Computational challenges of studying uncertainty in numerical simulations

Alejandro Ribes,
Seminar

Multiple simulation runs (sometimes several thousand) are required to compute sound statistics for global sensitivity analysis. Current practice consists of running all the necessary instances with different set of input parameters, store the results to disk, often called ensemble data, to later reading them back from disk to compute the required statistics. The amount of storage needed may quickly become overwhelming, with the associated long read time that makes statistical computing time consuming. To avoid this pitfall, scientists reduce their study size by running low resolution simulations or down-sampling output data in space and time. Today petascale and tomorrow exascale machines offer compute capabilities that would enable large scale sensitivity studies. But they are unfortunately not feasible due to this storage issue. In this talk we will explore this problem and discuss novel approaches that may be used in the future.

BIO

Alejandro Ribes graduated in computer science (bachelor’s and master’s) from the Universitat Jaume I, Spain. He also holds a master’s degree in image processing and computer vision from Université de Nice Sophia-Antipolis, France; and received a Ph.D. in multispectral imaging applied to fine art paintings, from the Ecole Nationale Supérieure des Télécommunications, Paris, France.
Alejandro Ribes was also a postdoctoral fellow at the French Atomic Energy Commission, Orsay, France, working on parallel MRI reconstruction. During this postdoc he was appointed as a lecturer at the Computer Science Department of Ecole Polytechnique, Palaiseau, France, where he taught for two years. Alejandro also worked in MRI technology as a visiting scholar at the National Yang-Ming University, Taipei, Taiwan.
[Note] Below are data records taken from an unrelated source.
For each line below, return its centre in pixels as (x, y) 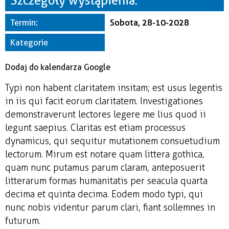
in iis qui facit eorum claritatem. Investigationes (104, 101)
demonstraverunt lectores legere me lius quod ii (106, 114)
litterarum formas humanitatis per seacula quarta (106, 181)
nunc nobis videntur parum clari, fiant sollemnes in (110, 207)
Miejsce (102, 8)
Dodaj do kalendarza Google (58, 67)
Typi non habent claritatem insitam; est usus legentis (114, 88)
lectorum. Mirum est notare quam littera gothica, (105, 154)
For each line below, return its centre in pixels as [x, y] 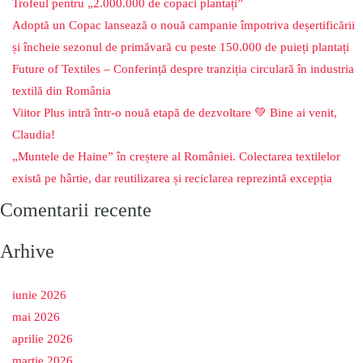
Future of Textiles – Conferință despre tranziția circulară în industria [183, 69]
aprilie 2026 [43, 339]
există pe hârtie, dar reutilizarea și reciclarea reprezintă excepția [172, 179]
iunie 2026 [39, 295]
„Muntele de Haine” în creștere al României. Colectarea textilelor [176, 157]
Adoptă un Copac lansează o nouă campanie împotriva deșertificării [184, 26]
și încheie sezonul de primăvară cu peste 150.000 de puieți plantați [181, 47]
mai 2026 [36, 317]
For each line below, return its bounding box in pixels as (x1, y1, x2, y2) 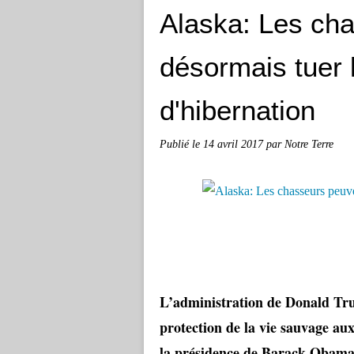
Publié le (160, 137, 203, 150)
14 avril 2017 (203, 137, 266, 150)
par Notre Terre (266, 137, 333, 150)
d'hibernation (160, 95, 315, 126)
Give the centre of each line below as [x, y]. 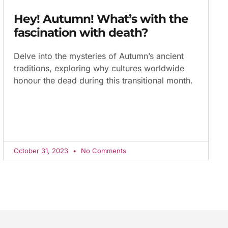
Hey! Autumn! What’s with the [101, 19]
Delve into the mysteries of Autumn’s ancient [99, 56]
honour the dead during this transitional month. [104, 80]
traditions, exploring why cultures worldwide [99, 68]
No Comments [103, 150]
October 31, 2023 [42, 150]
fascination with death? [81, 32]
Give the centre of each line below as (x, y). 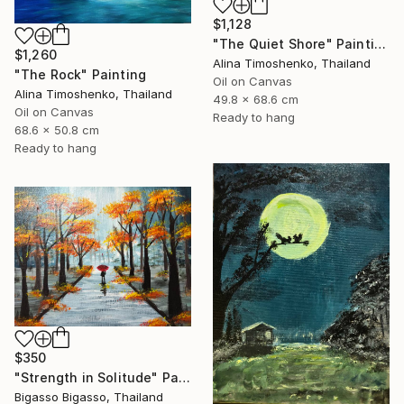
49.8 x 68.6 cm (256, 99)
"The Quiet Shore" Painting (380, 43)
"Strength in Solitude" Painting (185, 378)
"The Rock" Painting (81, 75)
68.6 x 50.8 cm (57, 130)
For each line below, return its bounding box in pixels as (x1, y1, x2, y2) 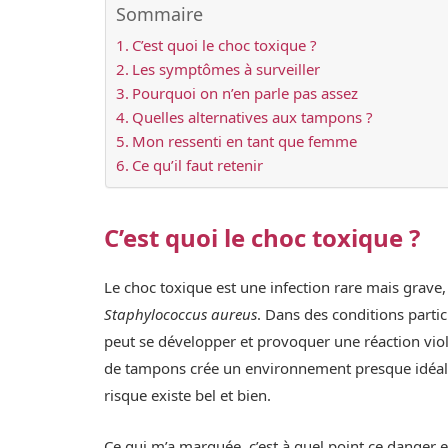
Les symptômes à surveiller (131, 59, 320, 80)
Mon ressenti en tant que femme (131, 131, 357, 152)
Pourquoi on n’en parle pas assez (131, 83, 358, 104)
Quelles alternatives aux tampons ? (131, 107, 373, 128)
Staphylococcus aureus (104, 304, 258, 325)
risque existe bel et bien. (104, 385, 272, 406)
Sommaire (115, 2, 203, 27)
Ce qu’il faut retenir (131, 155, 263, 176)
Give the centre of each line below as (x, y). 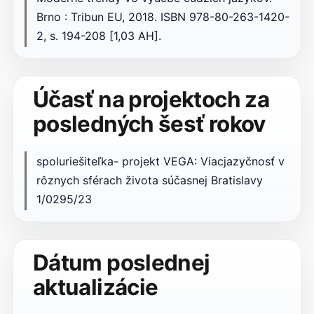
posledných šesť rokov (149, 124)
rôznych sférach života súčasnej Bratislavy (149, 180)
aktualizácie (95, 287)
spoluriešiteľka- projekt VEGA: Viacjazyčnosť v (160, 162)
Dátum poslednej (121, 262)
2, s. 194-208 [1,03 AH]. (98, 36)
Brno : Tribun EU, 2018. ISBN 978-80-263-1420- (163, 17)
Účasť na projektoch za (151, 99)
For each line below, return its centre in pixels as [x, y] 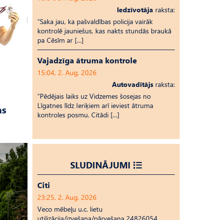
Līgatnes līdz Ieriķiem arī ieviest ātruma [95, 105]
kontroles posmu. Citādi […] [78, 115]
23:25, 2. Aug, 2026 [67, 197]
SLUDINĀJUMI [100, 165]
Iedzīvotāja [135, 10]
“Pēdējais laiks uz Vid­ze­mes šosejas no [94, 96]
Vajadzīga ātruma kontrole [87, 60]
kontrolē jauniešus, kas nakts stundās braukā [104, 31]
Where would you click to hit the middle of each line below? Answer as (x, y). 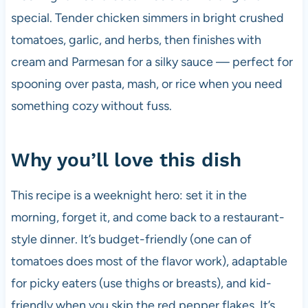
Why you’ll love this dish (126, 159)
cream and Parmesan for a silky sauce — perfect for (152, 62)
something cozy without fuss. (91, 106)
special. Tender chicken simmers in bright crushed (147, 18)
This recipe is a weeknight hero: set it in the (129, 195)
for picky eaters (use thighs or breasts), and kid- (141, 283)
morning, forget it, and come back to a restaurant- (147, 217)
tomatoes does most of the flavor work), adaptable (149, 261)
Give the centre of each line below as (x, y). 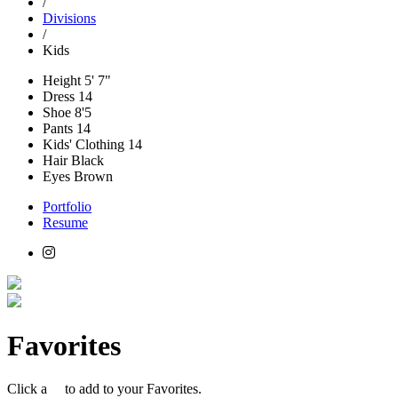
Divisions (69, 18)
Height (62, 80)
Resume (65, 222)
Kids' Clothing (84, 144)
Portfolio (67, 206)
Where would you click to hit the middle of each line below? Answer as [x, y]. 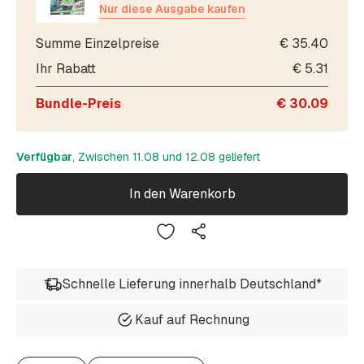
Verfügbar [44, 156]
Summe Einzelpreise [97, 43]
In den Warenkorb [182, 194]
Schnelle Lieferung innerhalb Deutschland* [192, 284]
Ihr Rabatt [66, 68]
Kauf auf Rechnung [192, 320]
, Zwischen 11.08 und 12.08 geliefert [166, 156]
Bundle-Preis [78, 103]
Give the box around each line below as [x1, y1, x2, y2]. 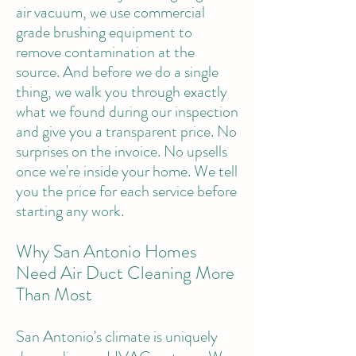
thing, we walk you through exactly [16, 80, 227, 103]
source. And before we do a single [16, 60, 219, 83]
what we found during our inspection [16, 100, 238, 123]
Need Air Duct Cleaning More [16, 260, 234, 286]
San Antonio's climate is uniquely [16, 325, 218, 348]
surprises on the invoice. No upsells [16, 140, 227, 163]
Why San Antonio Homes [16, 238, 197, 265]
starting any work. [16, 199, 124, 222]
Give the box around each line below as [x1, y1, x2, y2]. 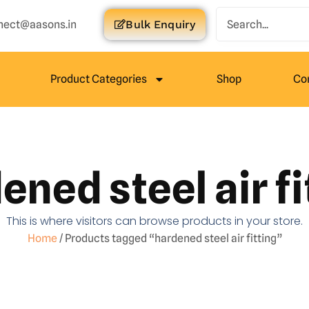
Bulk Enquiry [126, 17, 196, 31]
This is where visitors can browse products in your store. [6, 213, 303, 229]
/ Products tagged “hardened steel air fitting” [57, 232, 282, 245]
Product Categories [50, 72, 147, 86]
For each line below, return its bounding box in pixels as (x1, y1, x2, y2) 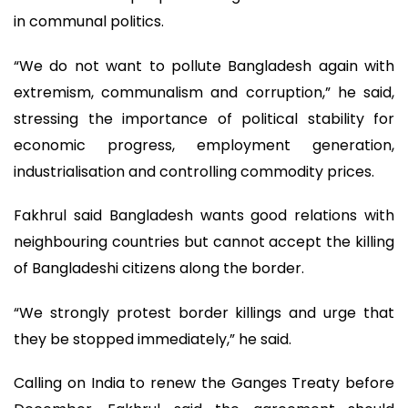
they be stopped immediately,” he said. (14, 328, 291, 350)
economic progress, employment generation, (14, 134, 394, 156)
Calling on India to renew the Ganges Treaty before (14, 372, 394, 394)
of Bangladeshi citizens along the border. (14, 258, 304, 280)
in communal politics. (14, 11, 164, 33)
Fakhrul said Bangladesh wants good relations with (14, 205, 394, 227)
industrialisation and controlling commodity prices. (14, 160, 374, 182)
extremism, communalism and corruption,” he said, (14, 81, 394, 103)
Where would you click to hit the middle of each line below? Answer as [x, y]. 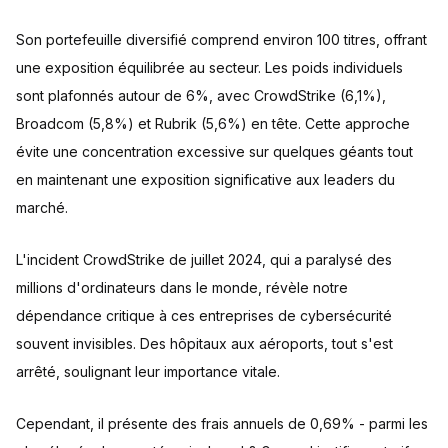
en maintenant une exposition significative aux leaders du [205, 179]
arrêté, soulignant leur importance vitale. [148, 371]
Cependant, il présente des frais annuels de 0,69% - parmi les [222, 423]
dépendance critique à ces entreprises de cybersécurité [204, 315]
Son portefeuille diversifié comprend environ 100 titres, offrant [221, 39]
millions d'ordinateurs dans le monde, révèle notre [182, 287]
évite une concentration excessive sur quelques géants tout [214, 151]
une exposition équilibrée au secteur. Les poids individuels [209, 67]
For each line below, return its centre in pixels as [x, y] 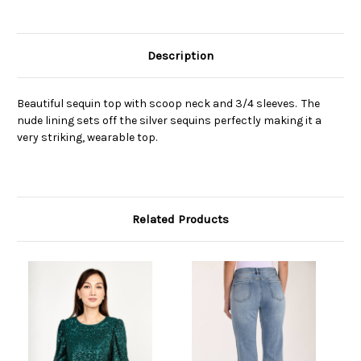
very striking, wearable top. [87, 138]
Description [180, 56]
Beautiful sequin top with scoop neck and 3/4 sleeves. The [168, 104]
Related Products [180, 220]
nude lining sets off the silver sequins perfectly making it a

From 2009, Alejandro Ribes holds a permanent position at the Research & Development Department of EDF, a major European electric power company. He is responsible for an activity involving the visualization of complex and large industrial data, normally issued from numerical simulations of physical processes. He also collaborates with Université Pierre et Marie-Curie (Paris) by lecturing on opto-electronics.